#### Provided material:

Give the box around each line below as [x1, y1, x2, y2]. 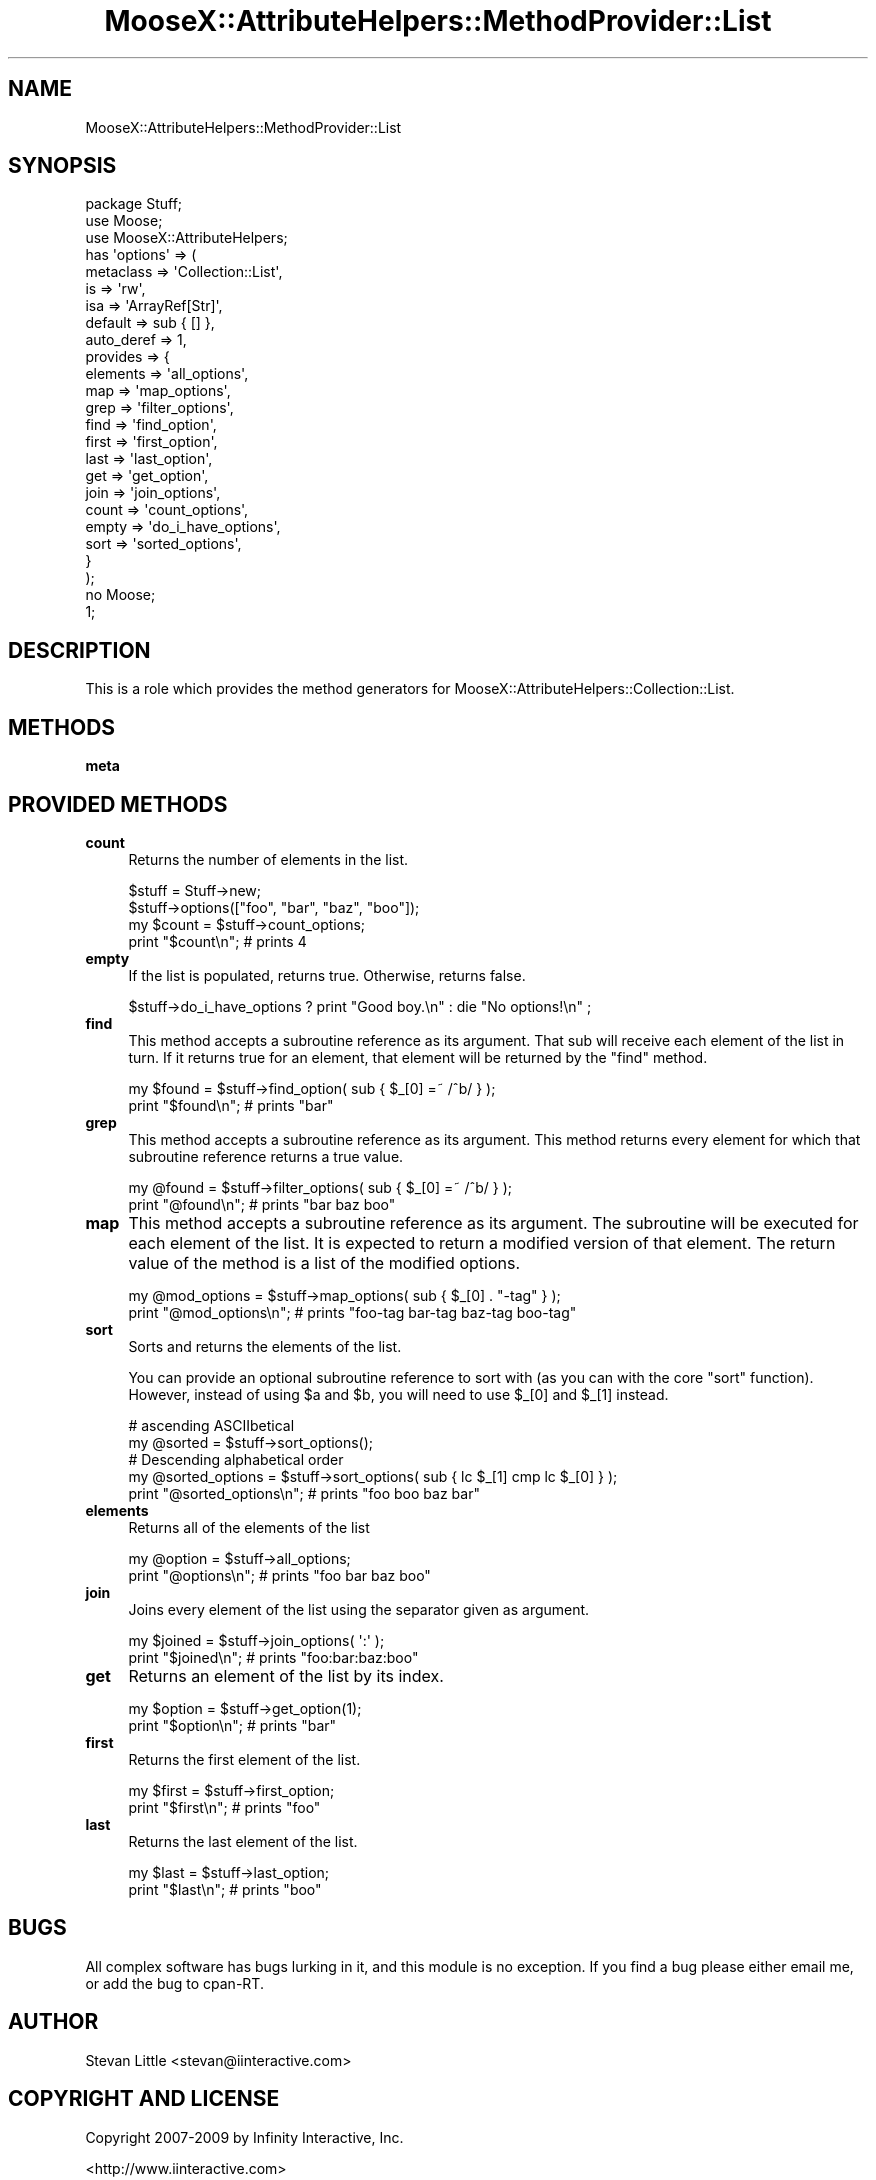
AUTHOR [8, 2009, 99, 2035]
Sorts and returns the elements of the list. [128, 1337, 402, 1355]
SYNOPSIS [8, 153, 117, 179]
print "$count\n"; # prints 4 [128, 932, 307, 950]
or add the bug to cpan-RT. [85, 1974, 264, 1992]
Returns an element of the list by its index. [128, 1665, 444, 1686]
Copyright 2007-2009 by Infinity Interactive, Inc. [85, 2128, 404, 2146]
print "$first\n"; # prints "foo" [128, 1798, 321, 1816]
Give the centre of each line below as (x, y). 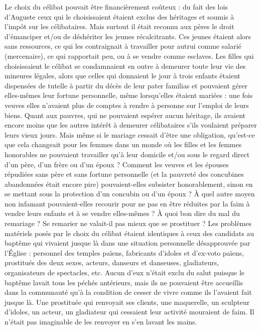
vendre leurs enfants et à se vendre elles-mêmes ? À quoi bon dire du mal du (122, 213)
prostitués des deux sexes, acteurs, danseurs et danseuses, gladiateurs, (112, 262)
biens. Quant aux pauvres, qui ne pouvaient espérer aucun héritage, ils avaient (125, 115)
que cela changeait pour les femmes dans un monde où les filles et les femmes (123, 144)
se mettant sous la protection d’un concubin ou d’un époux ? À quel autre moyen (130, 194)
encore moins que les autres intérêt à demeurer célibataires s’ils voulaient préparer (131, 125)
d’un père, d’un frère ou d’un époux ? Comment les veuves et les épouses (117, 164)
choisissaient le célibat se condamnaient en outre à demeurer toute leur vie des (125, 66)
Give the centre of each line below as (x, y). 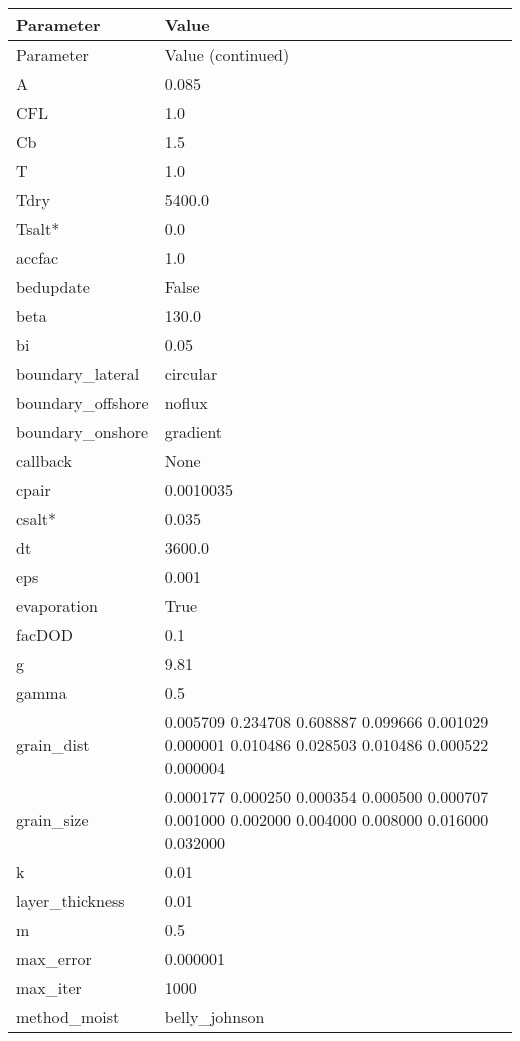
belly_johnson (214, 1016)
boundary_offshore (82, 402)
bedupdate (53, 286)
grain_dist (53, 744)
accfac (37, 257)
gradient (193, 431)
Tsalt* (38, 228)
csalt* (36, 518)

...

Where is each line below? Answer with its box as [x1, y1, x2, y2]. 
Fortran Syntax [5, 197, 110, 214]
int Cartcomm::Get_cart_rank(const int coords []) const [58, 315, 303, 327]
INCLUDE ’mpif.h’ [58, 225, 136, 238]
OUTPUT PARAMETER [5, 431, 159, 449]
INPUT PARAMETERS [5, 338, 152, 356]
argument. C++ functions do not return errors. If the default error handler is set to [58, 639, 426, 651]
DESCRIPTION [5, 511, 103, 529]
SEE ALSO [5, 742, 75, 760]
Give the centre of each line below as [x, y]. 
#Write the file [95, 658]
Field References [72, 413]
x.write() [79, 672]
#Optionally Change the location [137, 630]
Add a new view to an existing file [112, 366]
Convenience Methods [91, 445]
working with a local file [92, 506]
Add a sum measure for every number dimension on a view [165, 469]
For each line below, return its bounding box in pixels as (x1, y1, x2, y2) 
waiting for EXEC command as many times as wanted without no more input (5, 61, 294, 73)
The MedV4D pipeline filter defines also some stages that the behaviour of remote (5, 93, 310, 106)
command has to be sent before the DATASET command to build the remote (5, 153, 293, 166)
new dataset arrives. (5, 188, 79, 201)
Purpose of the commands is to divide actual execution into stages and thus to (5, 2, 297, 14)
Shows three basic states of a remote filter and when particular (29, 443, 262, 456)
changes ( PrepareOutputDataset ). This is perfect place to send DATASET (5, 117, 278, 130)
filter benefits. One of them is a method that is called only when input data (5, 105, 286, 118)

#### Requirement:
List all lines from the entries that include the word "filter".

#### Problem solution:
The MedV4D pipeline filter defines also some stages that the behaviour of remote (5, 93, 310, 106)
Shows three basic states of a remote filter and when particular (29, 443, 262, 456)
filter benefits. One of them is a method that is called only when input data (5, 105, 286, 118)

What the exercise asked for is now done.